Rahel situates herself as choreographer of this ideal dance: Rahel sees what others do not; Rahel touches what others draw back from; Rahel partners this pretty young man who cannot refrain from laughing; Rahel unites herself to "the ideal," mobilizing him to dance with great pleasure and quite without inhibition. An uninhibited Rahel animates the ideal by touching him so that he releases the expression of his jouissance. Thus she invites him to dance. In this dreaming, she presaged the circulation of her own literary creativity. Though in her lifetime her letters circulated only among friends—she published only infrequently and always anonymously—but she anticipated they would circulate throughout the world after her death, preparing manuscripts of her correspondence for publication with her husband Karl August Varnhagen von Ense.49

Asserting her equality before this ravishing "ideal," Rahel states that her visionary performance even completes the masculine "ideal" by socializing him. Rahel idolized Goethe, and this dream of waltzing with a figure we might suppose to represent him illustrated an embodied and animated intellectual and artistic partnership for Rahel. Thus in dancing partnership with the oeuvre of Goethe, Rahel puts her art into action, choreographing "movement and mutuality instead of exclusion and specialization."50 Rahel here dismantles the distinction between artist and non-artist (male and female) by articulating her own "call" to the "ideal." Rahel's dream dance posits the possibility that everyone is an artist—that everyone is socially responsible for articulating a creativity that could mobilize society to change. As Patricia Williams observes in her study of race, "to a very great extent we dream our worlds into being. For better or worse, our customs and laws, our culture and society are sustained by the myths we embrace, the stories we recirculate to explain what we behold."51 Rahel's dreaming [End Page 217] about dance and its potential to reveal and realize an ideal unveils a vision she shared with other women writers in northern Europe at the turn of the century: dancing held a significant place in the narrative strategies of women writers who imagined possibilities for an alternative future.52

Pregnant Medical Opinion

Le violon fait une utile diversion. On a rélégué l'antique menuet et la ronde naïve, remplacés par la savante contre-danse.
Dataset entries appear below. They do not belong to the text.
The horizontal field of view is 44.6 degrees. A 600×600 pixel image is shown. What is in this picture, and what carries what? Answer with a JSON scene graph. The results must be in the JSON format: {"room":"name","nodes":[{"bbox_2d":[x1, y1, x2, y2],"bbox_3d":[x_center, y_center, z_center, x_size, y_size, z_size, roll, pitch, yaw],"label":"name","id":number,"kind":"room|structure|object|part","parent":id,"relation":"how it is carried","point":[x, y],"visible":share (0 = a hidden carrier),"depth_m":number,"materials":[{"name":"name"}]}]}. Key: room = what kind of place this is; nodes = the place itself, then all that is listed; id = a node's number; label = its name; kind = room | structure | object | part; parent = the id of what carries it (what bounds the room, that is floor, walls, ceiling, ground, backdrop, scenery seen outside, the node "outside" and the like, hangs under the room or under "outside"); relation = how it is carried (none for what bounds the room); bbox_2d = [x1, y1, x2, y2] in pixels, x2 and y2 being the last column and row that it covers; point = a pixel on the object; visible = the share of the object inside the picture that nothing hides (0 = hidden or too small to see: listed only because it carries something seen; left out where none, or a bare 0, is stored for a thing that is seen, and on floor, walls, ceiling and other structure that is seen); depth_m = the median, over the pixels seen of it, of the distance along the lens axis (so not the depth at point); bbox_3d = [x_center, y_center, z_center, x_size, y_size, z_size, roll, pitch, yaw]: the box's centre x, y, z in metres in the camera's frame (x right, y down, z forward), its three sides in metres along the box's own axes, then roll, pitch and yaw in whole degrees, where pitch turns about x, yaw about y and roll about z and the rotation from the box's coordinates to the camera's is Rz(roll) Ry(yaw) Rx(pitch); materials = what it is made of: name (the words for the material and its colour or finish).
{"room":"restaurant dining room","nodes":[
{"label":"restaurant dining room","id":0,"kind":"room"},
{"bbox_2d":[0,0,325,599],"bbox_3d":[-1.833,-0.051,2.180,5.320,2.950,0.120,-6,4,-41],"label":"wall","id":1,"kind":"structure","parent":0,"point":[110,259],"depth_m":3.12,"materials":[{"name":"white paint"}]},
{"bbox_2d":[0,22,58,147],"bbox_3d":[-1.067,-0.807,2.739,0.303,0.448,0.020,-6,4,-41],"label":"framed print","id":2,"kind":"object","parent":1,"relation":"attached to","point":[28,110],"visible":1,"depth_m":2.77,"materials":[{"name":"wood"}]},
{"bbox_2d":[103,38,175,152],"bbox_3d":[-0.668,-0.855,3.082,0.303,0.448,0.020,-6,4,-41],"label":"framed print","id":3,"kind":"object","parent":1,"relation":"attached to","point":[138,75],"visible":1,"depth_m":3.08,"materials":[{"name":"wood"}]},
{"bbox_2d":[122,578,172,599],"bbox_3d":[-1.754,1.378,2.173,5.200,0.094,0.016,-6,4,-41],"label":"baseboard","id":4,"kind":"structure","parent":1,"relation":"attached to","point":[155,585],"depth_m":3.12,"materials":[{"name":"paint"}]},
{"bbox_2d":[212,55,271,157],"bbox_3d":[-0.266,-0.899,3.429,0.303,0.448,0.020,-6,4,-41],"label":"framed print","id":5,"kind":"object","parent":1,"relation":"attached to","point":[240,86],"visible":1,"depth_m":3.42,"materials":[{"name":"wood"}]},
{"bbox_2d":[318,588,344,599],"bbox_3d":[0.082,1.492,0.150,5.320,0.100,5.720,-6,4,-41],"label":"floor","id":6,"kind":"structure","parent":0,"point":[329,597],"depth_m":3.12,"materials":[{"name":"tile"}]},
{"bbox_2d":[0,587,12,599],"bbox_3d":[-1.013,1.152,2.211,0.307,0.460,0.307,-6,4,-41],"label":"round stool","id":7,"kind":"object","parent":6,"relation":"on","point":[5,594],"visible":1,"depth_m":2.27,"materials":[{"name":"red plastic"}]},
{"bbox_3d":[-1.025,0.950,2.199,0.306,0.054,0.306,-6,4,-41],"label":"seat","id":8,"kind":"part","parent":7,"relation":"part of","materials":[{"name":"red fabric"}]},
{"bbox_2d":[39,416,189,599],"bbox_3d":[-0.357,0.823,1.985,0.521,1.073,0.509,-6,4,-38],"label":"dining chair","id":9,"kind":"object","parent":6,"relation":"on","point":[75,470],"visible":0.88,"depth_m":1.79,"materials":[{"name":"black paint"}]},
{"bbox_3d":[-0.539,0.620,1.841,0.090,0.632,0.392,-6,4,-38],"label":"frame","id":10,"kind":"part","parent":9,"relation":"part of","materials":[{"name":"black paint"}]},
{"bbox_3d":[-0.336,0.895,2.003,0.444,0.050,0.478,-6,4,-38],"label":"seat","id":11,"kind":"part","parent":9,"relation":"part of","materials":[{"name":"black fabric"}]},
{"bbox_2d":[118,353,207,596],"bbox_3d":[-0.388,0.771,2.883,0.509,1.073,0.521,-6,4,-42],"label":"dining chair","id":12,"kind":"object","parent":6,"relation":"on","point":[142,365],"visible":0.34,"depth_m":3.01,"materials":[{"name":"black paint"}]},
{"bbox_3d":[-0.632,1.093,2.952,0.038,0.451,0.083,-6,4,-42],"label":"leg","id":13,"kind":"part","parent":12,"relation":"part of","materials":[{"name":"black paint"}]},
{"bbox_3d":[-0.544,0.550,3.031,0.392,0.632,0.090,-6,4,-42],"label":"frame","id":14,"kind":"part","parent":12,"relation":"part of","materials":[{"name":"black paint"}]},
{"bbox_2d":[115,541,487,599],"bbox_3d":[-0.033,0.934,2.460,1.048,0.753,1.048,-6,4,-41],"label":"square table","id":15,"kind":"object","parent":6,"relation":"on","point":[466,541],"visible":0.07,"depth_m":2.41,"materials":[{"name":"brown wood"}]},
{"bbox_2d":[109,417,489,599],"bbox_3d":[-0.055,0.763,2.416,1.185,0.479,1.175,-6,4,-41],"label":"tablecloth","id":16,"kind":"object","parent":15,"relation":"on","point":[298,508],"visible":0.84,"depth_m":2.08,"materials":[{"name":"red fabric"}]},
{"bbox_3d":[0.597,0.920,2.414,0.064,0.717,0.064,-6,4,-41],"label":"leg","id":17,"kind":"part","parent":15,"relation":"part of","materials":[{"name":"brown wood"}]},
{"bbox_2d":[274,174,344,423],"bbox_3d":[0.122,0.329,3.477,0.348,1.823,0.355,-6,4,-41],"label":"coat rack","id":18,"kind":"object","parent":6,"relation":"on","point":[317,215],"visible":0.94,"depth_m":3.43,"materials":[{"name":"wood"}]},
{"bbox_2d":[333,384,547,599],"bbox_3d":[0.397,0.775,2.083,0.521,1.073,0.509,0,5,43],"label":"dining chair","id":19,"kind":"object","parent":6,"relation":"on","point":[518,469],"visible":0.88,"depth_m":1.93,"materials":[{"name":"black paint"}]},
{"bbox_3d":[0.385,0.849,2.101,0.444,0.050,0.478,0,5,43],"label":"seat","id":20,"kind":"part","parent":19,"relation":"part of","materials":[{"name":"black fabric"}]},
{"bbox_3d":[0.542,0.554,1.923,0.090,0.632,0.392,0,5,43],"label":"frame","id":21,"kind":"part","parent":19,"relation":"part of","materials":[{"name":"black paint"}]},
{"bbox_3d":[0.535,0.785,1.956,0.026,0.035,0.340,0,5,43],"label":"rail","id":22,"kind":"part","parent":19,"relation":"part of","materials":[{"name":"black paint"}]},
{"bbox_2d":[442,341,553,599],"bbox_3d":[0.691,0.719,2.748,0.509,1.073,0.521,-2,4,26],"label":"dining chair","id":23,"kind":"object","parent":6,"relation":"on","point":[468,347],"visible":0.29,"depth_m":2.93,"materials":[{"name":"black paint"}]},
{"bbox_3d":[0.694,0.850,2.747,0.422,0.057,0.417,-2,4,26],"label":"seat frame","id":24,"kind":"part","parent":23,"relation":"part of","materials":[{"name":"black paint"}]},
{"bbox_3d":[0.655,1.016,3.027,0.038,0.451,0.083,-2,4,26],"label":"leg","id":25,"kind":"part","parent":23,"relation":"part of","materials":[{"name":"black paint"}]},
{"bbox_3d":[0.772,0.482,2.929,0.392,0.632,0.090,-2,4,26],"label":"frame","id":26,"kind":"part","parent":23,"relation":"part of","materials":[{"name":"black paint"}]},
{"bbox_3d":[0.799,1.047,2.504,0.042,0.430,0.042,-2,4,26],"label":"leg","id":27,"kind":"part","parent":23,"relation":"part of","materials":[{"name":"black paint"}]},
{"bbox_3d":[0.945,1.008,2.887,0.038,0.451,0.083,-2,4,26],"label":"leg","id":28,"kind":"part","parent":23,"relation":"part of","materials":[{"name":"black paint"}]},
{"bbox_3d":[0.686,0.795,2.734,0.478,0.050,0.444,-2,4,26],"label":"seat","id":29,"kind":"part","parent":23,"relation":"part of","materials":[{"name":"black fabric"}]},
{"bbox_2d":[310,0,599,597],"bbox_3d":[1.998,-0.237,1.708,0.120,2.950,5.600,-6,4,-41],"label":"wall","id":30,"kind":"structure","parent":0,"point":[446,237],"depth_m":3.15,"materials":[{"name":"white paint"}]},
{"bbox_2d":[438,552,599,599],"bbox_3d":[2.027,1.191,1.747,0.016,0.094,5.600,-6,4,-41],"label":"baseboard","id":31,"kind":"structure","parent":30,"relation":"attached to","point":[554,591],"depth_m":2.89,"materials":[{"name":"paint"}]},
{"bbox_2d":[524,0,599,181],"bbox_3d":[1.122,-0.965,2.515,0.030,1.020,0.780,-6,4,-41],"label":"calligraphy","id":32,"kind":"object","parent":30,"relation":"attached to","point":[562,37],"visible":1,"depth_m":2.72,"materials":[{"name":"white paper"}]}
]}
La walse impétueuse, la walse que proscrivent Saint Preux et Werther (Passions du jeune Werther, l'ouvre le plus sentimentale dangereux que je connoisse) casuistes non suspects ici, annoncée par le titre éclatant s'empare du salon.

—P.J. Marie de Saint-Ursin Ancien premier médecin de l'armée du Nord53

A woman's uninhibited participation in the jouissance of waltzing, whether experienced as monstrous or divine, incited an incredible backlash particularly in aristocratic and medical circles. Whereas Rahel debated the intellectual, social, and artistic merits of waltzing, finally determining that waltzing embodied her philosophical ideal of a socially equitable world, doctors writing for the great medical institutions of Europe were increasingly determined, particularly after the revolution in France, to discourage women from waltzing by linking the ravishing dance to what they classified as pathologies of the female imagination.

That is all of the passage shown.